#### [DATA LISTING]
....

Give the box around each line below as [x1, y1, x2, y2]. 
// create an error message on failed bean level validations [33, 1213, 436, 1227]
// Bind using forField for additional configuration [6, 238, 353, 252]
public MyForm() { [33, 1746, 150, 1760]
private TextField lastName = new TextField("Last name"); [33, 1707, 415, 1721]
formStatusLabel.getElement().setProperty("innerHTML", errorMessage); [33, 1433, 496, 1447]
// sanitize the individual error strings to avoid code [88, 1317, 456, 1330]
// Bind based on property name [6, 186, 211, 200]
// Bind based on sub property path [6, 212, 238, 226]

....

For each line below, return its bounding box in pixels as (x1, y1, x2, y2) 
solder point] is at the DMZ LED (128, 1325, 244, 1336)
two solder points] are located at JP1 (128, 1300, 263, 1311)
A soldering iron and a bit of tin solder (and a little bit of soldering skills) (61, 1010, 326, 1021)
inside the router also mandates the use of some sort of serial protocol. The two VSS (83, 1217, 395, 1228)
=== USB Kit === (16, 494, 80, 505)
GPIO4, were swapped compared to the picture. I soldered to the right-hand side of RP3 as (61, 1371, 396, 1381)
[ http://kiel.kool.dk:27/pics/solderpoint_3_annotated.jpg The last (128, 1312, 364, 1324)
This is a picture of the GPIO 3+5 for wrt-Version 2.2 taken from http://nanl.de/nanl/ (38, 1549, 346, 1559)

....

#### [TASK DETAILS]
For each line of the entries that contains the word "name", make a copy.

#### [TASK OUTPUT]
private TextField lastName = new TextField("Last name"); [33, 1707, 415, 1721]
// Bind based on property name [6, 186, 211, 200]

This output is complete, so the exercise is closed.